Given an $n \times n$ matrix $X_0>0$ with unit trace, i.e., $$ X_0 = \sum_{1 \le i \le n} \lambda_i v_i v_i^T \;, \quad \sum_{1 \le i \le n} \lambda_i = 1 $$ where $\{ \lambda_i \}$ and $\{ v_i \}$ are the positive eigenvalues and orthonormal eigenvectors of $X_0$, respectively. Set $A>0$ to be $$ A = \sum_{1 \le i \le n} \alpha_i v_i v_i^T \tag{$\diamond$} $$ where $\{ \alpha_i \}$ are positive eigenvalues of $A$, and we stress that $A$ has the same eigenvectors as $X_0$. If the solution to the matrix recurrence relation $$ X_{k+1} = X_k^{1/2} A X_k^{1/2} $$ with initial data $X_0$ satisfies $\operatorname{trace}(X_{k})=1$ for all natural numbers $k \ge 0$, then $A=I_n$, i.e., $\alpha_i = 1$ for all $1 \le i \le n$.

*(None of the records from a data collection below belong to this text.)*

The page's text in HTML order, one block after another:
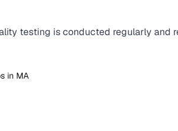
testing is conducted regularly and
in MA
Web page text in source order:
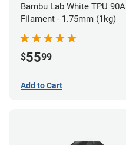
Bambu Lab White TPU 90A
Filament - 1.75mm (1kg)
$5599
Add to Cart

Remark. The difference between this formulation and the OP's formulation is that $A$ has the same eigenvectors as the given seed $X_0$. Admittedly, this form of $A$ is restrictive, but it is nicer to work with because, as we will see, it simplifies the subsequent calculations.

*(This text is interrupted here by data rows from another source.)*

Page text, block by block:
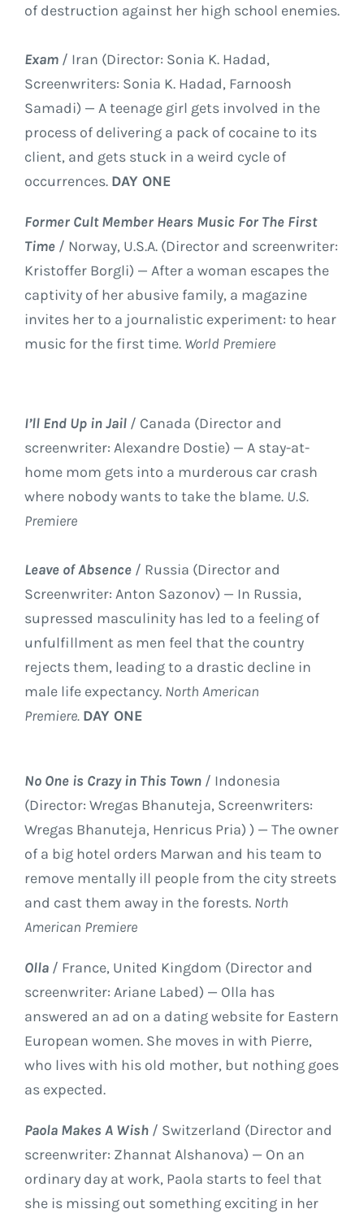
of destruction against her high school enemies.
Exam / Iran (Director: Sonia K. Hadad,
Screenwriters: Sonia K. Hadad, Farnoosh
Samadi) — A teenage girl gets involved in the
process of delivering a pack of cocaine to its
client, and gets stuck in a weird cycle of
occurrences. DAY ONE
Former Cult Member Hears Music For The First
Time / Norway, U.S.A. (Director and screenwriter:
Kristoffer Borgli) — After a woman escapes the
captivity of her abusive family, a magazine
invites her to a journalistic experiment: to hear
music for the first time. World Premiere
I’ll End Up in Jail / Canada (Director and
screenwriter: Alexandre Dostie) — A stay-at-
home mom gets into a murderous car crash
where nobody wants to take the blame. U.S.
Premiere
Leave of Absence / Russia (Director and
Screenwriter: Anton Sazonov) — In Russia,
supressed masculinity has led to a feeling of
unfulfillment as men feel that the country
rejects them, leading to a drastic decline in
male life expectancy. North American
Premiere. DAY ONE
No One is Crazy in This Town / Indonesia
(Director: Wregas Bhanuteja, Screenwriters:
Wregas Bhanuteja, Henricus Pria) ) — The owner
of a big hotel orders Marwan and his team to
remove mentally ill people from the city streets
and cast them away in the forests. North
American Premiere
Olla / France, United Kingdom (Director and
screenwriter: Ariane Labed) — Olla has
answered an ad on a dating website for Eastern
European women. She moves in with Pierre,
who lives with his old mother, but nothing goes
as expected.
Paola Makes A Wish / Switzerland (Director and
screenwriter: Zhannat Alshanova) — On an
ordinary day at work, Paola starts to feel that
she is missing out something exciting in her

For the sake of contradiction, suppose that $A \ne I_n$, i.e., not all $\alpha_i = 1$ for $1 \le i \le n$. Since $$ X_0^{1/2} = \sum_{1 \le i \le n} \sqrt{\lambda_i} v_i v_i^T $$ after one step of the recurrence relation we have that: \begin{align*} X_1 &= \sum_{1 \le i,j \le n} \sqrt{\lambda_i} \sqrt{\lambda_j} (v_i^T A v_j) v_i v_j^T \\ &= \sum_{1 \le i,j,k \le n}\sqrt{\lambda_i} \sqrt{\lambda_j} \alpha_k (v_i^T v_k) (v_k^T v_j) v_i v_j^T \\ &= \sum_{1 \le i,j \le n}\sqrt{\lambda_i} \sqrt{\lambda_j} \alpha_i \delta_{ij} v_i v_j^T \qquad \text{($\delta_{ij}$ is the Kronecker delta)}\\ &= \sum_{i=1}^n \lambda_i \alpha_i v_i v_i^T \end{align*} and the unit trace requirement implies that $$ \sum_{i=1}^n \lambda_i \alpha_i = 1 \;. $$ Iterating the above calculation $k$ times, we see that the unit trace requirement implies that $\sum_{i=1}^n \lambda_i \alpha_i^k = 1 $ which, according to our hypotheses, must hold true for any natural number $k \ge 0$. A more transparent way to write this requirement is as: $$ \mathbf{V}^T \boldsymbol{\lambda} = \mathbf{1} \tag{$\star$} $$ where we have introduced an infinite Vandermonde-like matrix and two vectors: $$ \mathbf{V} = \begin{bmatrix} 1 & \alpha_1 & \cdots & \alpha_1^k & \cdots \\ 1 & \alpha_2 & \cdots & \alpha_2^k & \cdots \\ \vdots & \vdots & \ddots & \vdots & \cdots \\ 1 & \alpha_n & \cdots & \alpha_n^k & \cdots \end{bmatrix} \;, \quad \boldsymbol{\lambda} = \begin{bmatrix} \lambda_1 \\ \vdots \\ \lambda_n \end{bmatrix} \;, \quad \mathbf{1} = \begin{bmatrix} 1 \\ 1 \\ \vdots \end{bmatrix} $$ If $\alpha_1 = \cdots = \alpha_n = 1$, then the solution set of ($\star$) basically contains all unit trace matrices that are positive definite. (This is the trivial case.) However, if even one of the eigenvalues of $A$ is not equal to one (the case at hand), then the solution set to this infinite (overdetermined) system of equations is empty, and there exists no $X_0$ that satisfies the hypotheses given above, which is a contradiction that is resolved only if $\alpha_1 = \cdots = \alpha_n = 1$ or $A=I_n$.